(Beginning of Information provided)

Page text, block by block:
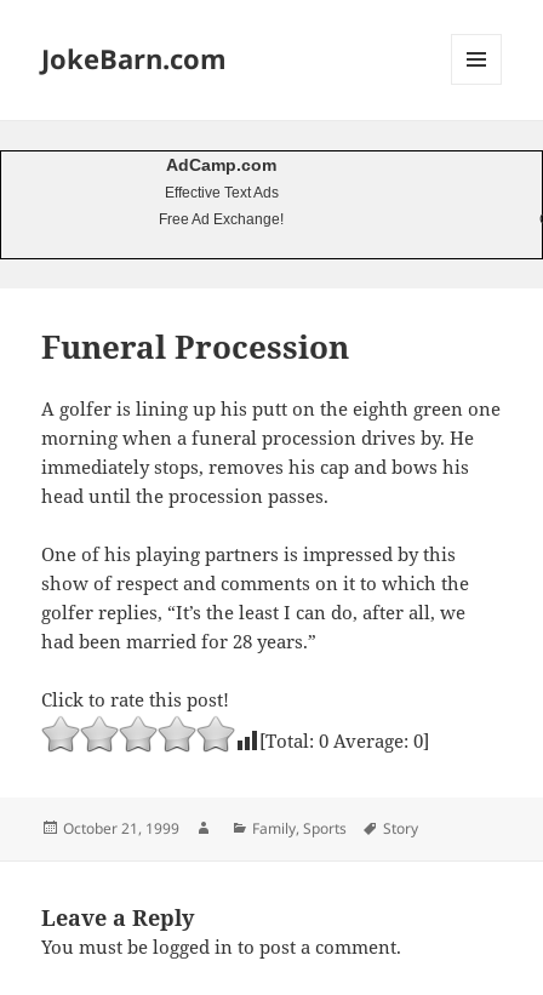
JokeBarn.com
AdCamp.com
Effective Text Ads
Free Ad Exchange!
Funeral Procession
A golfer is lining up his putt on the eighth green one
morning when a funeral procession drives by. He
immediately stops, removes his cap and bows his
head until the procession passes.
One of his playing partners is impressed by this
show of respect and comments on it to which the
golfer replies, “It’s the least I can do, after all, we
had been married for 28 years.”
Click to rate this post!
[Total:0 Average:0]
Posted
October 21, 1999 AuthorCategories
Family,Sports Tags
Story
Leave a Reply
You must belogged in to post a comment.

(End of Information provided)
(Beginning of Information provided)

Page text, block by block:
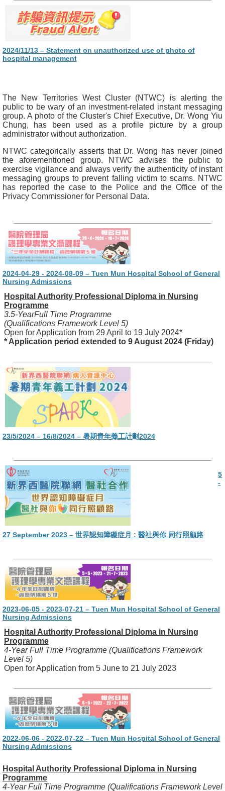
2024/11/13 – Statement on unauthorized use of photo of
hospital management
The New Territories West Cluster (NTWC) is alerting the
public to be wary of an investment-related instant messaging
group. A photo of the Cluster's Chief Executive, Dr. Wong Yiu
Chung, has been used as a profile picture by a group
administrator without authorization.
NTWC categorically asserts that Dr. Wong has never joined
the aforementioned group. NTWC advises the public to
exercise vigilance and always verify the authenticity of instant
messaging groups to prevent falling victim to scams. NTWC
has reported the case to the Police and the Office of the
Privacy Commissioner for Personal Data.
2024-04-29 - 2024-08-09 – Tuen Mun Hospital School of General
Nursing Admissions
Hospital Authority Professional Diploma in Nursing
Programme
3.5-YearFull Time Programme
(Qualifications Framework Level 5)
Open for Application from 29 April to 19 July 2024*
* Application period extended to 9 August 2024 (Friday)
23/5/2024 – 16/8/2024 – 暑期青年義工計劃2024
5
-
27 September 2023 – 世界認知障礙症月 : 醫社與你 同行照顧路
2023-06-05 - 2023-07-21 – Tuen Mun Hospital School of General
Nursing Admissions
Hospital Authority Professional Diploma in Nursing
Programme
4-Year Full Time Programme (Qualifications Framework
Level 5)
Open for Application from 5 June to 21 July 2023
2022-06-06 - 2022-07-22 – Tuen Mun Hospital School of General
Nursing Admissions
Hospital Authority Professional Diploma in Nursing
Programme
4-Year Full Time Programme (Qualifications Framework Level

(End of Information provided)

# [What the task requires]
Check each line of the entries, and copy the ones that contain "General".

# [Your solution]
2024-04-29 - 2024-08-09 – Tuen Mun Hospital School of General
2023-06-05 - 2023-07-21 – Tuen Mun Hospital School of General
2022-06-06 - 2022-07-22 – Tuen Mun Hospital School of General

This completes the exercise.